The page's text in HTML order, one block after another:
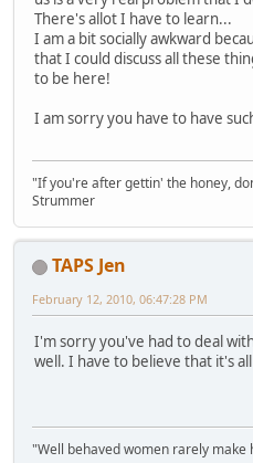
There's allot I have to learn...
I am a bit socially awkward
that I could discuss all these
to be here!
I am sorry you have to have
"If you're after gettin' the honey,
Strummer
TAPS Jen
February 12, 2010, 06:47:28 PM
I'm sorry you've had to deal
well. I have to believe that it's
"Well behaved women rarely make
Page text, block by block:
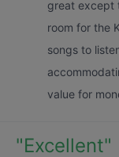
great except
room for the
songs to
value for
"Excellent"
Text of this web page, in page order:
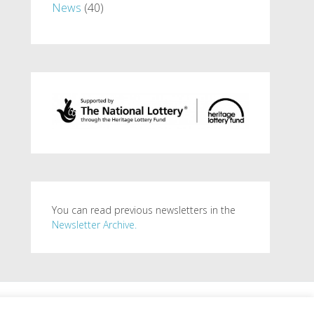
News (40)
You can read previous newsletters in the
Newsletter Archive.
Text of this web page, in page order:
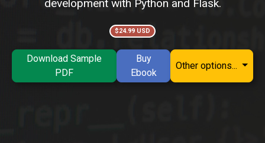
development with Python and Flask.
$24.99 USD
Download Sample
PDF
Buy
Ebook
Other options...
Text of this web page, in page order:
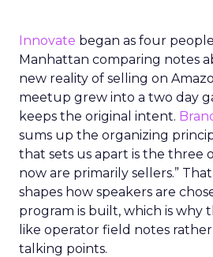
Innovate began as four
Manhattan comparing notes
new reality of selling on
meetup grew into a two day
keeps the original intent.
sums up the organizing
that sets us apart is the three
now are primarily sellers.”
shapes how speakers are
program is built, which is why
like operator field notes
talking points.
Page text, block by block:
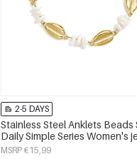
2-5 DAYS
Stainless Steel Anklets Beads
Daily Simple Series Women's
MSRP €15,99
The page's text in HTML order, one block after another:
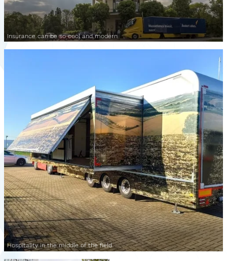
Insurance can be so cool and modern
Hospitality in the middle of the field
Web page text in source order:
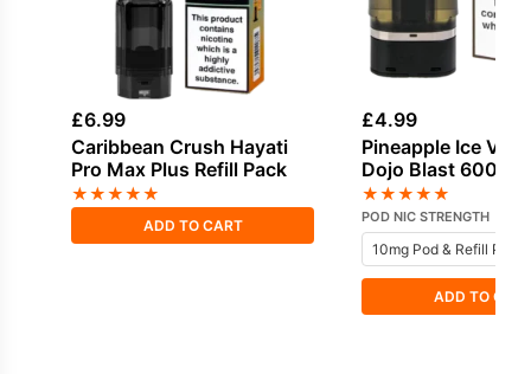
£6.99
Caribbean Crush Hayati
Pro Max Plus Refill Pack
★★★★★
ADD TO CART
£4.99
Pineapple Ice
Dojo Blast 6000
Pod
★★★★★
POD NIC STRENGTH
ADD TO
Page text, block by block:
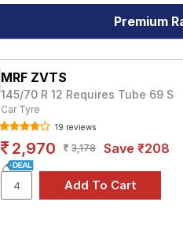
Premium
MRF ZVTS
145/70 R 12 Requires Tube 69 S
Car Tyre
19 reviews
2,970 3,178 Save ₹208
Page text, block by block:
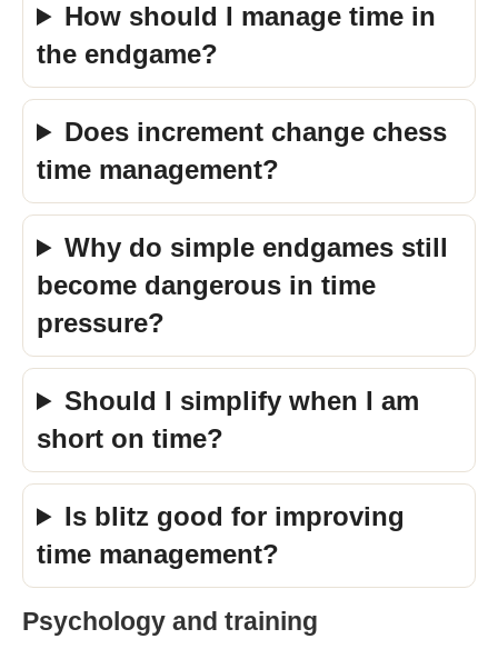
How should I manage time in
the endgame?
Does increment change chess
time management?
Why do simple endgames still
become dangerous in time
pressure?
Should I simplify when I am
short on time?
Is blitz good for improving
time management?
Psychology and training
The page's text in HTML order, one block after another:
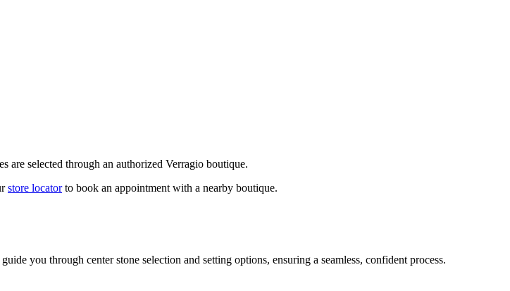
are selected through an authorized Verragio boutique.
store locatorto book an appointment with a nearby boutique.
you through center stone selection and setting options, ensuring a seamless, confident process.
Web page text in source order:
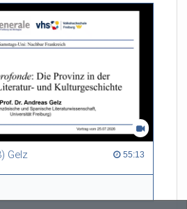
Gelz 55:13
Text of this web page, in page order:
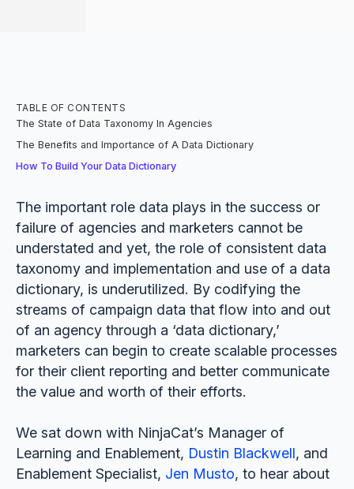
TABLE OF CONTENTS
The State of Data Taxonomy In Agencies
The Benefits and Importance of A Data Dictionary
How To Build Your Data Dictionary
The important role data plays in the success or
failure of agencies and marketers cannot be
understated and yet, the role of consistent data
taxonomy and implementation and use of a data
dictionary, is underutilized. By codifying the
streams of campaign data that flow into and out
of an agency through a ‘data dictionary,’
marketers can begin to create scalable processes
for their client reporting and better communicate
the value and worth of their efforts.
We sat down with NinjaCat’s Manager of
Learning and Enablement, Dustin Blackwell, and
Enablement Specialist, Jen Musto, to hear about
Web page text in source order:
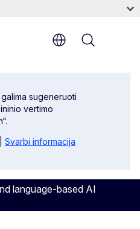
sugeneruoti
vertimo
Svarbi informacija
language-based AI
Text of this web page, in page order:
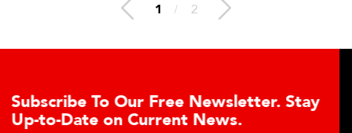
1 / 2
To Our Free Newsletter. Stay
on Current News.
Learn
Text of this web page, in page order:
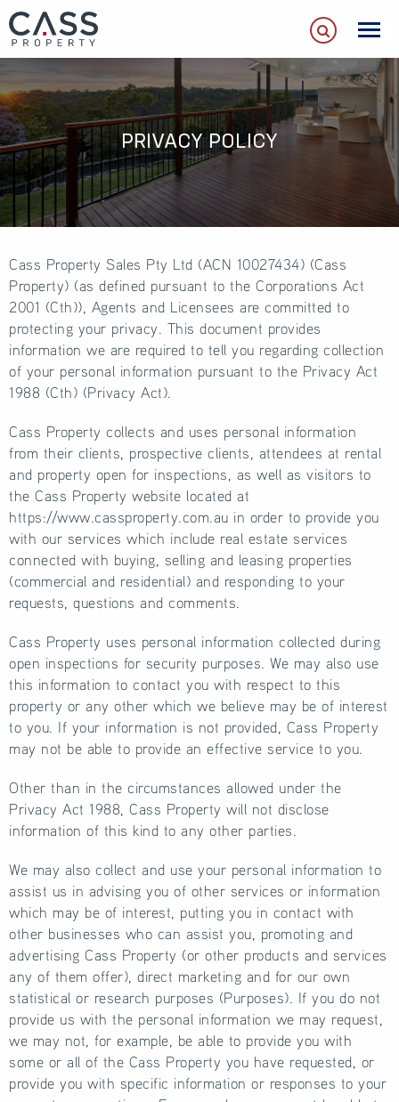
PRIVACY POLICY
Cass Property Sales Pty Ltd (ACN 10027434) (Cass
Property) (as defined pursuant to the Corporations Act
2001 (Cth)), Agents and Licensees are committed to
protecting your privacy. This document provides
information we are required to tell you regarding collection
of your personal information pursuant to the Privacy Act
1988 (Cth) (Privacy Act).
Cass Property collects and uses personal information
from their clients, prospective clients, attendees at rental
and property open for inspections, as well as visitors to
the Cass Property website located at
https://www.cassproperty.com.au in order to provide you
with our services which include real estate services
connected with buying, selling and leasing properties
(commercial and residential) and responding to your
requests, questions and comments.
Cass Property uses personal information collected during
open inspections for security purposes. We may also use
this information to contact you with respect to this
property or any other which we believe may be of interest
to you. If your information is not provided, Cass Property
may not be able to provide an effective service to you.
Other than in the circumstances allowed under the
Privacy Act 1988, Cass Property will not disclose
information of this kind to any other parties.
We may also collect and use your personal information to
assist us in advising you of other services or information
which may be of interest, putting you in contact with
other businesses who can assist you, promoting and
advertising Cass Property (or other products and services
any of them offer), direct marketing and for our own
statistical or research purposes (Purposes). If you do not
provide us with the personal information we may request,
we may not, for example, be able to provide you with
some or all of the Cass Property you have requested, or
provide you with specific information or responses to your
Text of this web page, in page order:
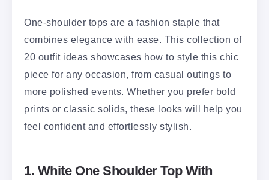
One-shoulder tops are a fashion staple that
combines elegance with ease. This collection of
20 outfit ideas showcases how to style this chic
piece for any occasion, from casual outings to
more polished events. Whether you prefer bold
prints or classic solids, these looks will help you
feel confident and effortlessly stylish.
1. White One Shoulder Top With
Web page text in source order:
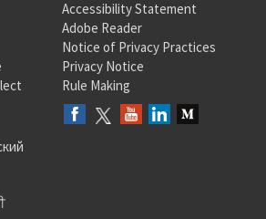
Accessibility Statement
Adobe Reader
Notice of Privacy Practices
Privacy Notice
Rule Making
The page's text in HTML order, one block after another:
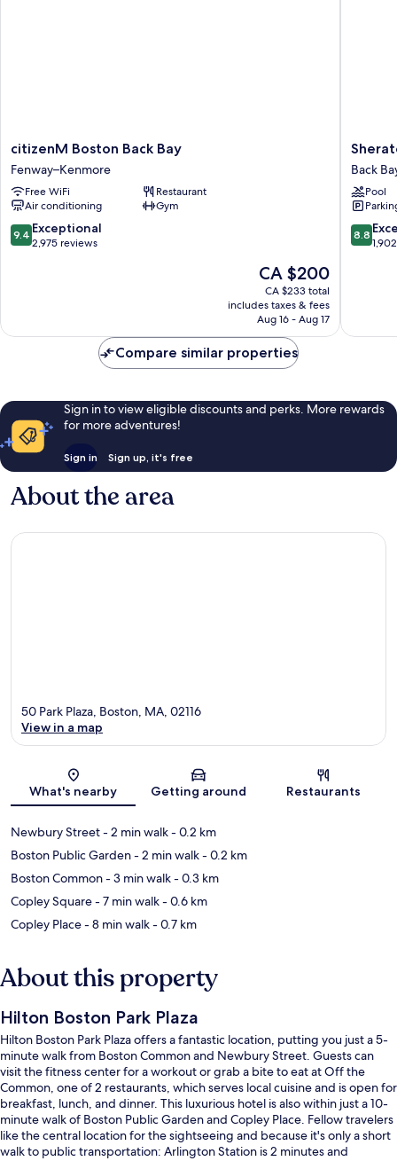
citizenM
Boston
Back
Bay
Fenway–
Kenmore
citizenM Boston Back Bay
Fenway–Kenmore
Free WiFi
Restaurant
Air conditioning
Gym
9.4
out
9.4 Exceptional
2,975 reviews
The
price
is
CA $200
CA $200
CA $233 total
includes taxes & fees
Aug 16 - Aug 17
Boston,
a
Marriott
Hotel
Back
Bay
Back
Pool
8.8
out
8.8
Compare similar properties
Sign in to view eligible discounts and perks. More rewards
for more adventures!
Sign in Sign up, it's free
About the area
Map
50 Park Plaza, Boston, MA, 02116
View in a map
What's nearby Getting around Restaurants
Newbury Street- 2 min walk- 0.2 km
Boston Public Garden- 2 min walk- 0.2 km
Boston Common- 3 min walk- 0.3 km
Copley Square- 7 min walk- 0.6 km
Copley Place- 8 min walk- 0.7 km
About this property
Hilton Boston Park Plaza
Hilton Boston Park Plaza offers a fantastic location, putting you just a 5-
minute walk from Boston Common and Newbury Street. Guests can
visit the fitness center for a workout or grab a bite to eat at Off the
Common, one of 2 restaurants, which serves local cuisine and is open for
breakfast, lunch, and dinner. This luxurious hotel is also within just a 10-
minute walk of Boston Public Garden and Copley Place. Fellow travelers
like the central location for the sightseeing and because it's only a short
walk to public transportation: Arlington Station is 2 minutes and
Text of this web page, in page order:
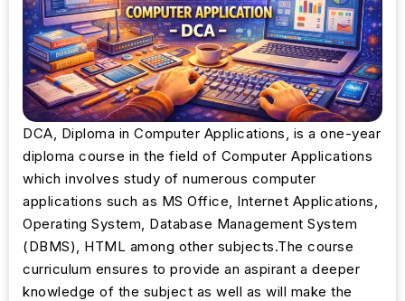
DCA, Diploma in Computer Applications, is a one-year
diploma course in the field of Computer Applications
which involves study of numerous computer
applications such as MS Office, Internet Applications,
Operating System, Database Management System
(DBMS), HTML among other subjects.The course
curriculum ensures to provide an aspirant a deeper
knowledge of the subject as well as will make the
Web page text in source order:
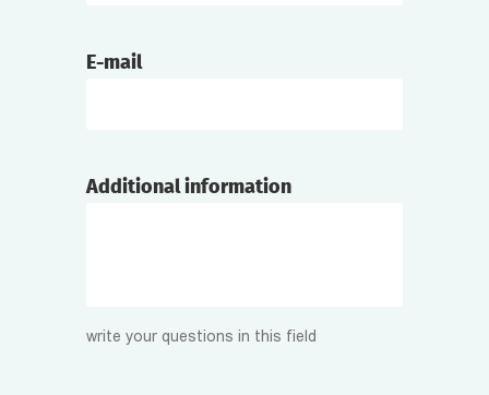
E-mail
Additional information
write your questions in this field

_ _ _ _ _

Assignment ▸
Repeat only the stretch of lines that opens with the line containing "Additional information" and closes with the final line of the entries, both included, exactly as written.

Output for this exercise ▸
Additional information
write your questions in this field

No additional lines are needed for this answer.